Daniel Islas

Personal information
- Full name: Daniel Alejandro Islas
- Date of birth: February 19, 1979 (age 46)
- Place of birth: Buenos Aires, Argentina
- Height: 1.82 m (6 ft 0 in)
- Position(s): Goalkeeper

Senior career*
- Years: Team / Apps / (Gls)
- 1997–1999: Independiente / 2 / (0)
- 2000–2002: Tigre / 32 / (0)
- 2002–2003: Los Andes / 17 / (0)
- 2003–2005: Nueva Chicago / 37 / (0)
- 2005–2006: Huracán-TA / 55 / (0)
- 2007–2012: Tigre / 150 / (0)
- 2012–2013: Huracán / 38 / (0)
- 2013–2014: Unión / 17 / (0)

= Daniel Islas =

Argentine footballer

Daniel Alejandro Islas (born 19 February 1979) is an Argentine football goalkeeper.

==Career==

Islas started his professional career in 1997 with Club Atlético Independiente of the Primera División Argentina. In 1999, he dropped down a division to join Club Atlético Tigre where he played until 2002 and then Los Andes between 2002 and 2003.

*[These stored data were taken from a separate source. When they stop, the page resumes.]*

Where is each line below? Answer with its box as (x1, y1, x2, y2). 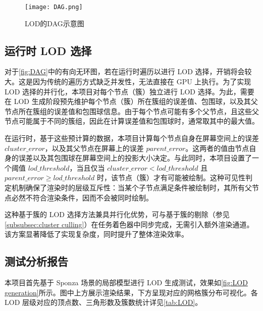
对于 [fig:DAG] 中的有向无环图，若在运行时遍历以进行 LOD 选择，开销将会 (5, 66, 245, 77)
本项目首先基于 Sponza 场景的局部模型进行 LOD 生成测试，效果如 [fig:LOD (5, 277, 248, 288)
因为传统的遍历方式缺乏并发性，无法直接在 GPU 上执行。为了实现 (32, 76, 251, 87)
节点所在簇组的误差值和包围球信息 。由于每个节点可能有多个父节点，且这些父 (5, 106, 259, 116)
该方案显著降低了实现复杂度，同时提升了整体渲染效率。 (5, 229, 188, 239)
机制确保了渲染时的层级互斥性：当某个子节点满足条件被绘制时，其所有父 (11, 182, 252, 192)
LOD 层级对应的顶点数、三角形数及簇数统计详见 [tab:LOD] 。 (5, 297, 202, 307)
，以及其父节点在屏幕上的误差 (44, 142, 144, 153)
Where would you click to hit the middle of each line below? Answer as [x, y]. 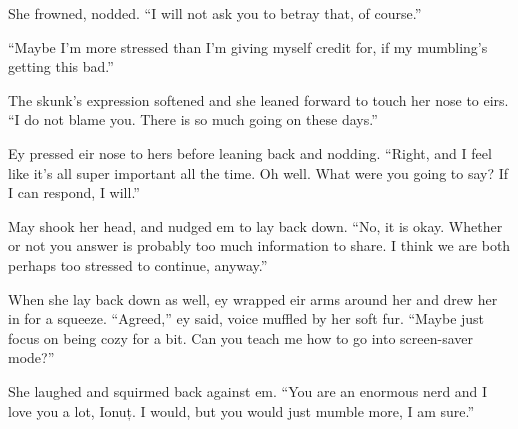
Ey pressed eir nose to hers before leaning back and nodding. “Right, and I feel [250, 152]
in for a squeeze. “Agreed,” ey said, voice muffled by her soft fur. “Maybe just [246, 318]
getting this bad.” [61, 66]
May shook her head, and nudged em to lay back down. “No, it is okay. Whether [255, 225]
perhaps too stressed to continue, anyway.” [138, 264]
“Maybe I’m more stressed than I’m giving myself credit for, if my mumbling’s [248, 46]
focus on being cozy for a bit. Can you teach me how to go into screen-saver [241, 337]
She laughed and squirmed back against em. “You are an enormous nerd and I [248, 390]
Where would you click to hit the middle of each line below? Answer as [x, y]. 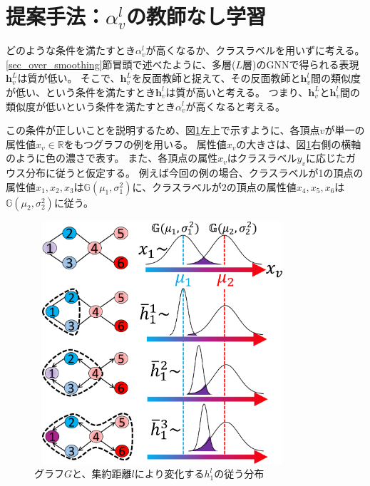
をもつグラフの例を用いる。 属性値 [145, 144]
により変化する [169, 474]
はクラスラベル [262, 158]
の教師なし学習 [196, 16]
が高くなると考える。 [236, 106]
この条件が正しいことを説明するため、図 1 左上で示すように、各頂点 [163, 130]
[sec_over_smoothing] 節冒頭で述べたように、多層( [121, 64]
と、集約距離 [102, 474]
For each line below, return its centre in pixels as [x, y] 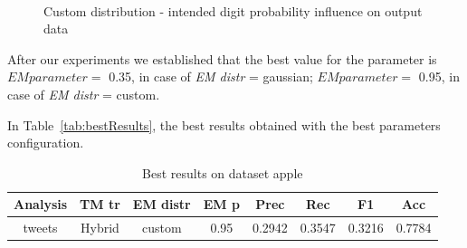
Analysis [41, 204]
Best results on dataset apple [223, 172]
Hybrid [100, 228]
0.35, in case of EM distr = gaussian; [211, 76]
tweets [40, 228]
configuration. [46, 143]
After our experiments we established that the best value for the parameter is [222, 58]
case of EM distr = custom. [84, 94]
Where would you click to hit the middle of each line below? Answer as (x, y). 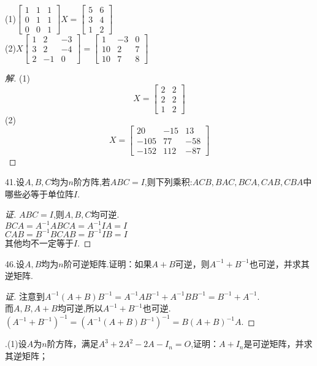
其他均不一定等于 (39, 242)
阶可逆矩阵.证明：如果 (108, 263)
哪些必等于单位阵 (39, 193)
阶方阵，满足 (73, 344)
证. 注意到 (25, 296)
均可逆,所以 (80, 308)
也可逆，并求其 (279, 263)
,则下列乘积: (168, 182)
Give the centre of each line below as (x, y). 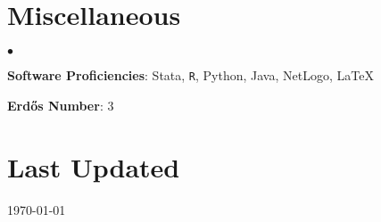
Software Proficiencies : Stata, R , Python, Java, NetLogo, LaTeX (190, 75)
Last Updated (94, 166)
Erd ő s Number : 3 (61, 105)
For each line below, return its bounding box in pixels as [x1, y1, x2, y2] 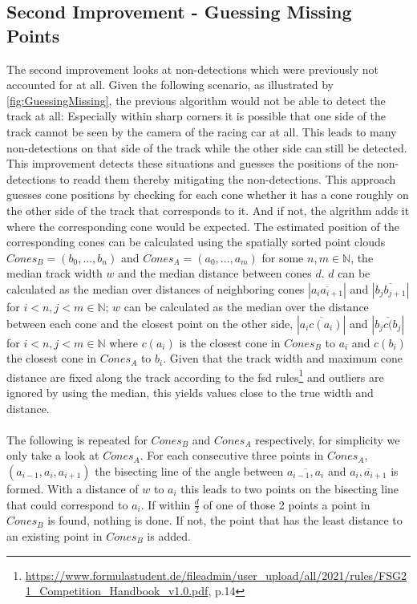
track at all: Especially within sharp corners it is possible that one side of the [6, 107, 387, 124]
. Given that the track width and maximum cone [163, 350, 403, 367]
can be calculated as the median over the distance [123, 298, 369, 314]
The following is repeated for [6, 431, 148, 448]
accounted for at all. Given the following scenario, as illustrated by [6, 76, 334, 93]
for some [261, 249, 304, 266]
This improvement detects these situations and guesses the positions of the [6, 155, 374, 172]
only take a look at [6, 447, 99, 464]
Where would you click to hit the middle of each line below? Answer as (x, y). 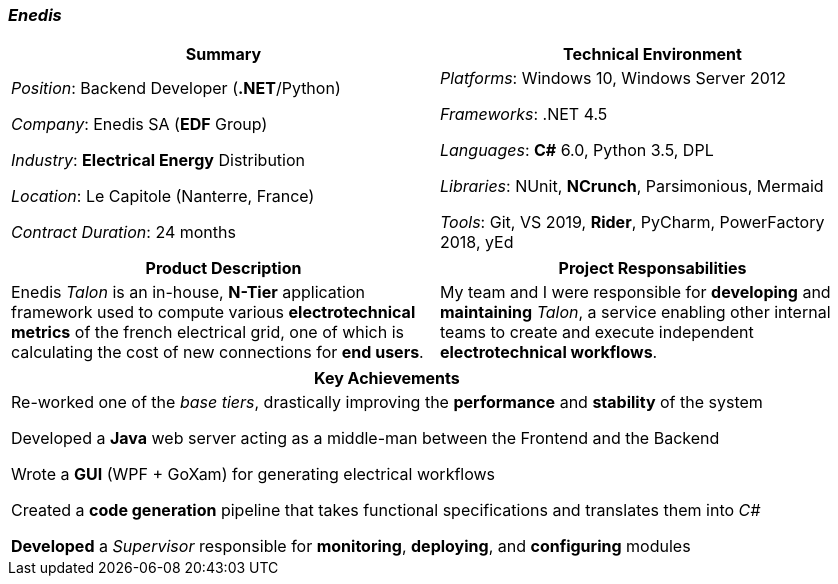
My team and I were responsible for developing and (635, 292)
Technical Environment (652, 54)
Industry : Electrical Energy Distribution (158, 160)
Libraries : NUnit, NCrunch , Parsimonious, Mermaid (632, 186)
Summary (223, 54)
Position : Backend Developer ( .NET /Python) (176, 88)
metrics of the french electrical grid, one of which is (208, 332)
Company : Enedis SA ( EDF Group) (139, 124)

In 2003 Islas returned to the Primera División with Nueva Chicago but the club were relegated at the end of the 2003-2004 season, he stayed with the club for another season in the Argentine 2nd division. In 2005, he joined Huracán de Tres Arroyos.

In 2007 Islas returned for a second spell with Tigre, he helped the club to gain promotion to the Primera. In Apertura 2007 he was the first team goalkeeper, helping the club to finish in second place, the highest league finish in the club's history. On 5 June 2011, during a match with Huracán, he sprained his ankle. Islas' convalescence would require up to seven months for complete recovery.